Respond, But Intelligently: The government must look at innovative ways to soften the fuel price hike
To assess the recent step, it would be necessary to look at developments in recent years relating to deregulation and reform in the hydrocarbon sector. Prior to April 1998, prices were set under the Administered Pricing Mechanism (APM). This system was incapable of fostering innovation or providing incentives for efficiency improvements. It involved an elaborate system of cross-subsidies of product prices, which had inbuilt inefficiencies. Consequently, the Centre issued the 1997 notification for phased dismantling of the APM beginning 1998, culminating in total deregulation by 2002. Unfortunately, the subsequent governments tossed this plan by the wayside, and prices continued to be fixed by the cabinet.
But a key feature of the June 2006 decision is the intent to give oil companies the freedom to change prices of motor and kitchen fuels periodically if crude rises beyond a specified limit. The firms will be expected to review prices on a monthly basis, or on a quarterly basis. The problem of continuing with prices below global levels is that the burden of providing these subsidies would essentially be borne by the oil firms. In an era when the market for oil products is expanding, and the need for technological improvements even in the retail segment of the trade is becoming more important, continuing losses by the oil firms would limit their ability to bring about efficiency improvements and even maintain existing levels of service.
While no one can, with any reasonable certainty, predict the future of global prices, there are reasons to believe that the days of low oil prices are over, unlike the aftermath of the oil price shocks of 1973-74 and 1979-80, when there was substantial reserve capacity available with major oil producers, particularly Saudi Arabia. At present, the reserve capacity has all but vanished. The global demand for oil continues to grow, though at a somewhat lower rate than projected a year ago. The pressure on the oil market is, thus, likely to remain unabated, and current political developments involving Iran and Iraq and the situation in Nigeria add to the existing uncertainties. It would, therefore, be inappropriate for India to continue determining the price of petroleum products, a decision that should really be taken by the market.
The inevitability of higher oil prices is something the Indian consumer will have to accept, and this would hopefully lead to eliminating inefficiencies through the introduction of more fuel-efficient vehicles and greater investments in public transport. One reason why global oil prices crashed in 1985 was the worldwide effort to improve energy efficiency in response to the sudden price hikes of the first two oil price shocks. It is no surprise, therefore, that a Republican President in the US, Richard Nixon, actually imposed automobile standards as a regulatory measure on the automobile industry, with significant impact on the demand for gasoline.

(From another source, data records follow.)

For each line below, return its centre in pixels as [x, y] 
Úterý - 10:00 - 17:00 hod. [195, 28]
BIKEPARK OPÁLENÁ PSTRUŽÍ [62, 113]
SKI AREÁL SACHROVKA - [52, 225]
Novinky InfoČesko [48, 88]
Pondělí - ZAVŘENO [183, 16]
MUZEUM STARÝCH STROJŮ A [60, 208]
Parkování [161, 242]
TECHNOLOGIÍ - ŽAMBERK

The Indian government should accept the major challenge of helping poor consumers, but it should target subsidies in a focused manner to benefit only those below the poverty line. This can be achieved by identifying BPL households and providing them with smart cards allowing the purchase of pre-specified quantities of kerosene for the month. Subsidising kerosene only encourages large-scale adulteration of several products, with harmful consequences through diversion of resources, damage to automobile engines, higher pollution. Estimates of the extent of diversion of kerosene for adulteration are as high as 45 per cent. Further, since kerosene is meant for lighting purposes in rural households, the government can subsidise solar lanterns, which would provide pollution-free superior lighting in rural homes rather than kerosene lamps. All of this is possible, of course, if pricing of oil products can be rationalised, as indeed the government's recent step makes possible now.